Foundation officials make the same point. “It’s still, in absolute terms, a small amount of money, given the problems we’re working on,” said Raj Shah, who oversees the foundation’s new financial services for the poor and efforts to improve agricultural productivity. Mr. Shah said the foundation’s primary focus was on some 550 million households in the world that survive on less than $2 a day.

Mr. Shah’s responsibilities include a new global development program. It is concerned with making financial and agricultural advances, and water and sanitation improvements for the poor. In Malawi, the foundation has underwritten the purchase of thumbprint readers used in establishing savings accounts for the rural poor.

The new endeavors, which grew out of a 16-month review aimed at determining how to expand the foundation’s operations in ways that complement its work on global health issues, give it new opportunities to spend its money.

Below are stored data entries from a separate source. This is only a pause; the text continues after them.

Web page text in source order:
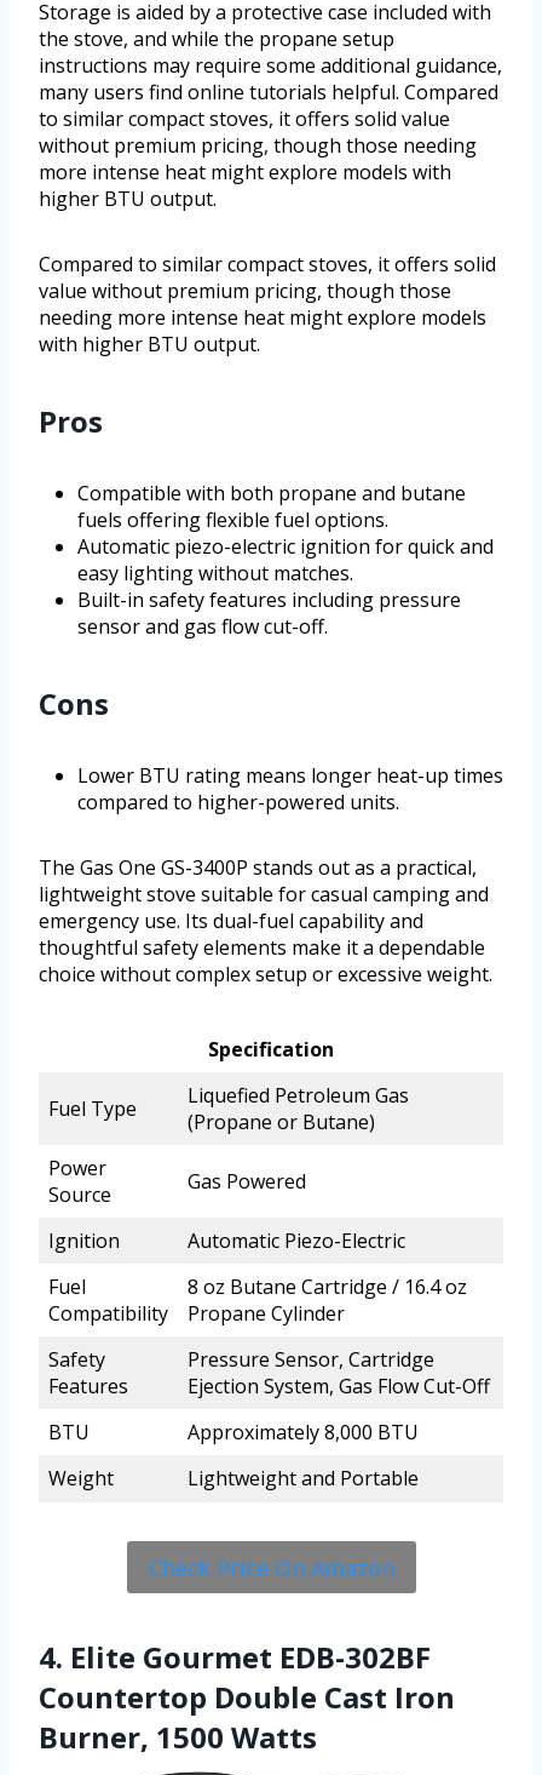
Storage is aided by a protective case included with
the stove, and while the propane setup
instructions may require some additional guidance,
many users find online tutorials helpful. Compared
to similar compact stoves, it offers solid value
without premium pricing, though those needing
more intense heat might explore models with
higher BTU output.
Compared to similar compact stoves, it offers solid
value without premium pricing, though those
needing more intense heat might explore models
with higher BTU output.
Pros
Compatible with both propane and butane
fuels offering flexible fuel options.
Automatic piezo-electric ignition for quick and
easy lighting without matches.
Built-in safety features including pressure
sensor and gas flow cut-off.
Cons
Lower BTU rating means longer heat-up times
compared to higher-powered units.
The Gas One GS-3400P stands out as a practical,
lightweight stove suitable for casual camping and
emergency use. Its dual-fuel capability and
thoughtful safety elements make it a dependable
choice without complex setup or excessive weight.
Specification
Fuel Type
Liquefied Petroleum Gas
(Propane or Butane)
Power
Source
Gas Powered
Ignition
Automatic Piezo-Electric
Fuel
Compatibility
8 oz Butane Cartridge / 16.4 oz
Propane Cylinder
Safety
Features
Pressure Sensor, Cartridge
Ejection System, Gas Flow Cut-Off
BTU
Approximately 8,000 BTU
Weight
Lightweight and Portable
Check Price On Amazon
4. Elite Gourmet EDB-302BF
Countertop Double Cast Iron
Burner, 1500 Watts
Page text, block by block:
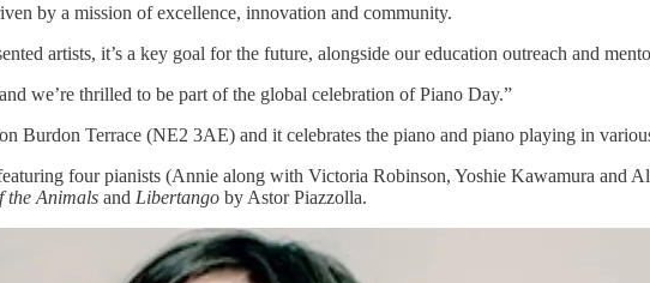
by a mission of excellence, innovation and community.
artists, it’s a key goal for the future, alongside our education outreach and
we’re thrilled to be part of the global celebration of Piano Day.”
Burdon Terrace (NE2 3AE) and it celebrates the piano and piano playing in
four pianists (Annie along with Victoria Robinson, Yoshie Kawamura and
the Animals and Libertango by Astor Piazzolla.
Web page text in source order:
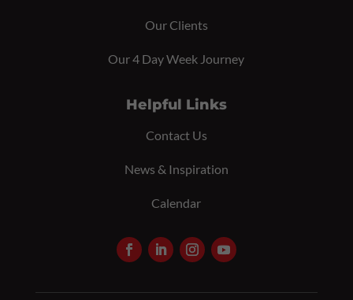
Our Clients
Our 4 Day Week Journey
Helpful Links
Contact Us
News & Inspiration
Calendar
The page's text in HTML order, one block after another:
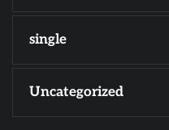
single
Uncategorized
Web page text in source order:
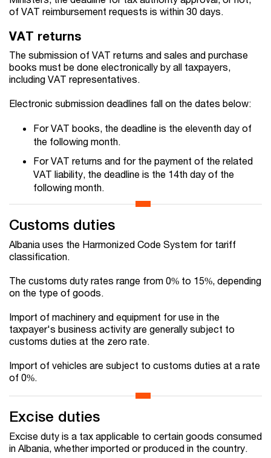
of VAT reimbursement requests is within 30 days.
VAT returns
The submission of VAT returns and sales and purchase
books must be done electronically by all taxpayers,
including VAT representatives.
Electronic submission deadlines fall on the dates below:
For VAT books, the deadline is the eleventh day of
the following month.
For VAT returns and for the payment of the related
VAT liability, the deadline is the 14th day of the
following month.
Customs duties
Albania uses the Harmonized Code System for tariff
classification.
The customs duty rates range from 0% to 15%, depending
on the type of goods.
Import of machinery and equipment for use in the
taxpayer's business activity are generally subject to
customs duties at the zero rate.
Import of vehicles are subject to customs duties at a rate
of 0%.
Excise duties
Excise duty is a tax applicable to certain goods consumed
in Albania, whether imported or produced in the country.

Dr. Gayle said the foundation’s work had been evolving in the past year to include broader goals. In reproductive health, for example, it has been moving beyond grants supporting the delivery of services to broader goals like reducing maternal mortality, increasing access to contraception and providing education to girls.

The foundation had begun working toward an expansion more than a year before the Buffett gift was announced. The Gateses have long said they intend to give much of their fortune, pegged at $51 billion by Forbes magazine, to the foundation, and Mr. Gates is ceding day-to-day control of Microsoft to devote himself to foundation work.